A música é majoritariamente mineira. Duas canções emblemáticas de Milton Nascimento – “Bola de meia, bola de gude” (letra de Fernando Brant) e “Paula e Bebeto” (letra de Caetano Veloso) estão na trilha, com gravações feitas para o filme – a primeira por Luana Borges, cantora de Divinópolis, e a segunda pela gaúcha Andréa Cavalheiro.

 


Formado por conterrâneos de Igor, o trio Os Caxambus, autodenominado de “música mineira interestelar”, tem três canções no filme. A melhor delas é a de abertura, “Mineirês”, com versos como “Na roça não tem uai fái/Nóis conversa oiâno nuzóio/Mirâno azêstrela nucéu/Péraí ôncotô?”.

 


Igor sabe bem o momento em que a animação tomou sua vida. Garoto ainda, assistiu a “O Rei Leão” (1994) no extinto Cine Alhambra. Passou a consumir animação na TV “igual a toda criança nos anos 1990”. Com a internet, descobriu produções de vários países. Adolescente, tinha uma pasta com DVDs de animação, que trocava com os amigos em encontros semanais na Praça do Santuário, ponto central de Divinópolis.

 


Foi no centro de artes, localizado na mesma praça, que Igor descobriu que existia gente que vivia de animação. Mais de uma década atrás, a MUMIA (Mostra Udigrudi Mundial de Animação), realizou naquele espaço sua itinerância inicial em Divinópolis.

 


“Eu conheci o Sávio (Leite, animador, professor e fundador da mostra, cuja 22ª edição será em dezembro), a primeira pessoa que gostava do que eu gostava, animações de Jan Svankmaje (artista surrealista tcheco), produções europeias que ninguém assiste.
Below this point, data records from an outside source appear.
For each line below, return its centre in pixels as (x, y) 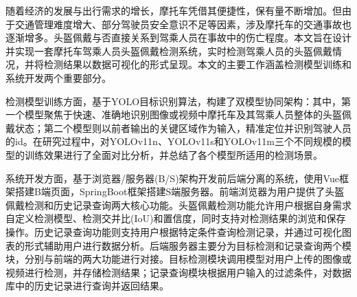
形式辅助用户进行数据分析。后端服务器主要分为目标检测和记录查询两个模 (188, 245)
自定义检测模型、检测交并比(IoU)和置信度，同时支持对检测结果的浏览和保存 (176, 218)
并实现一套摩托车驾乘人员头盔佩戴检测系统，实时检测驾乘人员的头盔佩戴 (169, 51)
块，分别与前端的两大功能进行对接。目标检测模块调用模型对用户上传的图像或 (178, 259)
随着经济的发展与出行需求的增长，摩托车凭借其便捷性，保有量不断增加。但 (174, 10)
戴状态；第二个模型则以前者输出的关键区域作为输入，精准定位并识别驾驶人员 (178, 128)
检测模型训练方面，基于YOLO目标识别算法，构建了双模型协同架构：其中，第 (178, 101)
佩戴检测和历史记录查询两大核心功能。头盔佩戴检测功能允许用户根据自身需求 (178, 205)
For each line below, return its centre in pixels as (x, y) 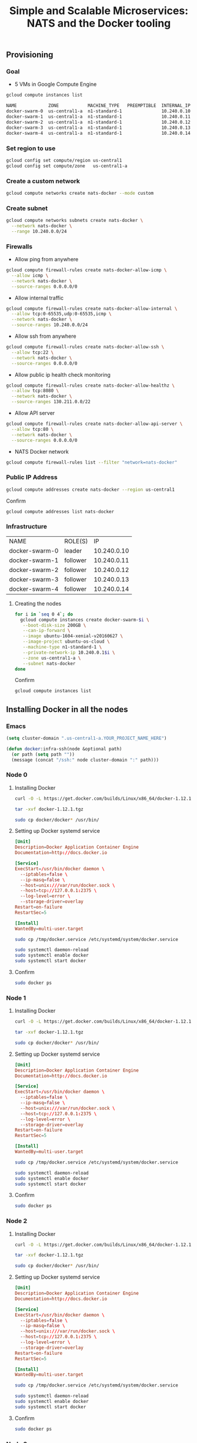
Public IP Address (32, 477)
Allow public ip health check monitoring (62, 374)
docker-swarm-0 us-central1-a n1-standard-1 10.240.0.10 (98, 111)
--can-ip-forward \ (46, 631)
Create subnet (27, 208)
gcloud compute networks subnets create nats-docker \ (75, 221)
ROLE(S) (76, 541)
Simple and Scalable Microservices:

Na época, eu tinha feito o curso técnico de Eletromecânica no Cefet. Foi ele que me convenceu a fazer cinema de animação. Disse que ia dar certo”, conta Igor. E deu. Sávio Leite, inclusive, é o produtor-executivo de “Placa-mãe”. 

 

“PLACA-MÃE”
(Brasil, 2023, 105min.). Direção: Igor Bastos. O filme estreia nesta quinta-feira (3/10) nos cines BH 10, às 13h40 e 16h10; Boulevard 1, às 14h10 (exceto terça); Cidade 3, às13h25 e 15h35; Contagem 7, às 13h30 e 16h; Del Rey 7, às 13h40 (exceto terça); Estação 6, às 13h30 e 15h45; Itaupower 1, às 13h45; Minas Shopping 5, às 13h50 (exceto terça); Minas Shopping 6, às 16h35 (exceto ter); Monte Carmo 1, às 14h e 16h10; UNA Belas Artes 1, às 14h50; Via 4, às 13h40 (quinta a domingo).